Arroyo’s former professor at the University of the Philippines College of Economics, Gonzalo Jurado, said he gave Arroyo a “1” (top grade) when she was his student. Jurado, who presented the Arroyo economic paper to the press last week, said he would not even give Aquino a grade of “5” (lowest grade) but “10,” because Aquino’s government does not have a plan.

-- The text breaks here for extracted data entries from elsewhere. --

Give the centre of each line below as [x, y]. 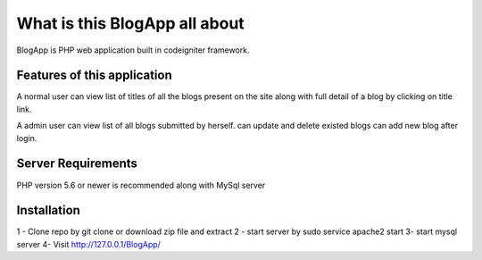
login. [27, 138]
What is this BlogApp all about [130, 23]
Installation [48, 210]
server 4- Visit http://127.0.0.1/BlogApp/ [88, 244]
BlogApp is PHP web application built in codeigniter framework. [133, 50]
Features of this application [95, 75]
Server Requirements [77, 164]
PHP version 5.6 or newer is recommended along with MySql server [141, 185]
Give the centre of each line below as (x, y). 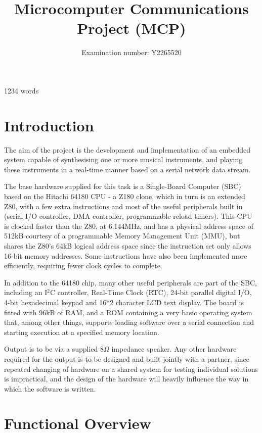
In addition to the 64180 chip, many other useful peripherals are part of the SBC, (130, 282)
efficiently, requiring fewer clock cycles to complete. (83, 266)
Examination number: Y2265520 (132, 52)
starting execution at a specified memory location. (82, 332)
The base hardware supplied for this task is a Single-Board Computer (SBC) (123, 186)
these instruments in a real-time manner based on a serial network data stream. (127, 169)
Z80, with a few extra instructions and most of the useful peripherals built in (123, 206)
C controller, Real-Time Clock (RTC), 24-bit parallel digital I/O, (151, 292)
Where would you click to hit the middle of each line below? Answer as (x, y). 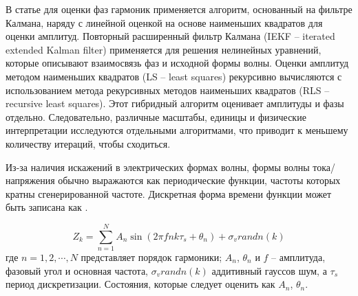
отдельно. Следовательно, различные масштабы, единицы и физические (156, 116)
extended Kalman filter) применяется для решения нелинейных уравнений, (164, 49)
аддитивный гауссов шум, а (269, 270)
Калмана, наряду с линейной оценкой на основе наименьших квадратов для (164, 22)
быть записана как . (47, 207)
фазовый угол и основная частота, (77, 270)
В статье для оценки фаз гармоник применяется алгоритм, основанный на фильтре (179, 9)
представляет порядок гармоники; (151, 257)
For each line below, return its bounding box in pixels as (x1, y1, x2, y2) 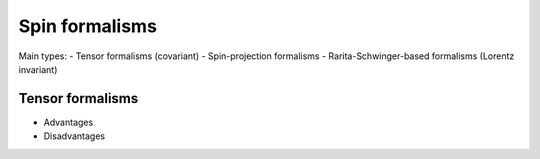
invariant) (18, 63, 58, 75)
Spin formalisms (18, 15, 157, 37)
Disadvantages (43, 130, 105, 142)
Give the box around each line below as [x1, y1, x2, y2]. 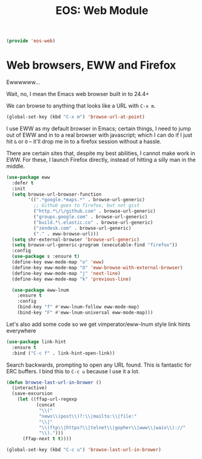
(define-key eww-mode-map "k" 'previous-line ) [12, 276, 132, 282]
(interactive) [12, 385, 47, 391]
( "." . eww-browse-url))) [33, 230, 99, 237]
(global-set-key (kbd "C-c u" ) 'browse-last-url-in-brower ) [6, 447, 162, 453]
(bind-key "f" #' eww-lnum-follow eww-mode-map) [17, 304, 140, 310]
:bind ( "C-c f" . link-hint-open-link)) [12, 350, 115, 356]
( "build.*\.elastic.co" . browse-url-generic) [33, 219, 153, 226]
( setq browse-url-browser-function [12, 191, 102, 198]
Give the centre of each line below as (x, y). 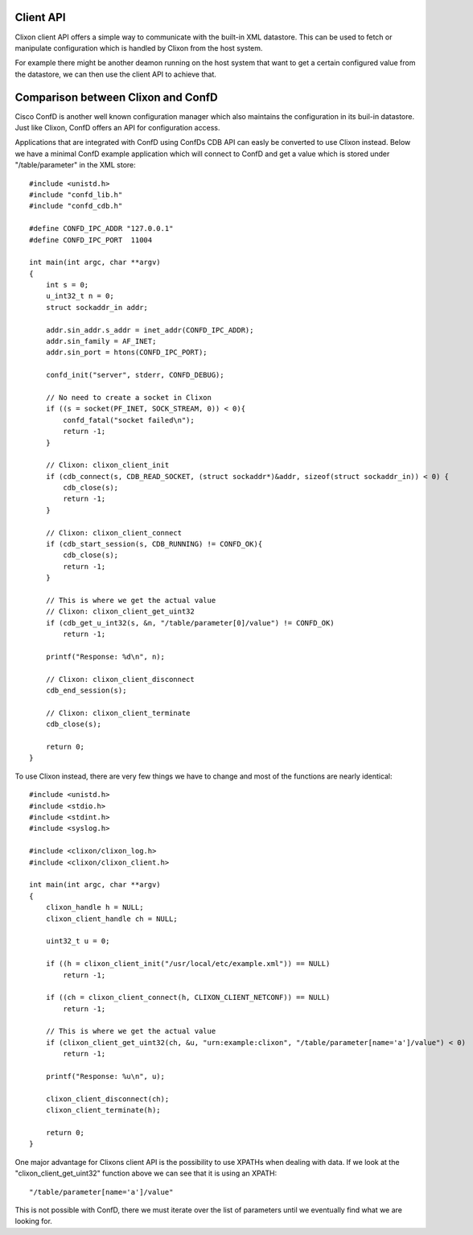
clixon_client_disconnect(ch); (107, 1099)
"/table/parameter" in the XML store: (75, 165)
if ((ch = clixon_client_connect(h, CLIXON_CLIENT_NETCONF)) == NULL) (188, 997)
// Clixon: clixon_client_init (107, 465)
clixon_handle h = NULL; (95, 907)
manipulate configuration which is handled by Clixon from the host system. (139, 47)
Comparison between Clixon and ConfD (116, 97)
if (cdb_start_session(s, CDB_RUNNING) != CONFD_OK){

Unfortunately, some of those intimidated by the title, “Economist” would tend to believe that the economy indeed went well during the last decade, thanks to Arroyo. Economic plans, to those not formally trained in economics, might come through as intricate blueprints for success that can only be produced, implemented and evaluated in a self-serving manner by the breed-apart nerds called economists.
Aquino does have medium and long-term plans for productivity and employment, poverty, human rights and the ecology. It’s just that maybe, these plans and projects are not presented adequately by proper PR machinery. There might need to be more drumbeating on projects and accomplishments, like Gloria Arroyo, The Economist of 2001-2010, did for herself, whether she merited the solicited accolades or not.
Anyway, as the ratings show, the majority of the Filipino people seem to agree with your plans, PNoy. You are right to focus first on the corruption drive and the culprits who have stolen from the country. “It’s the Economist, Genius!”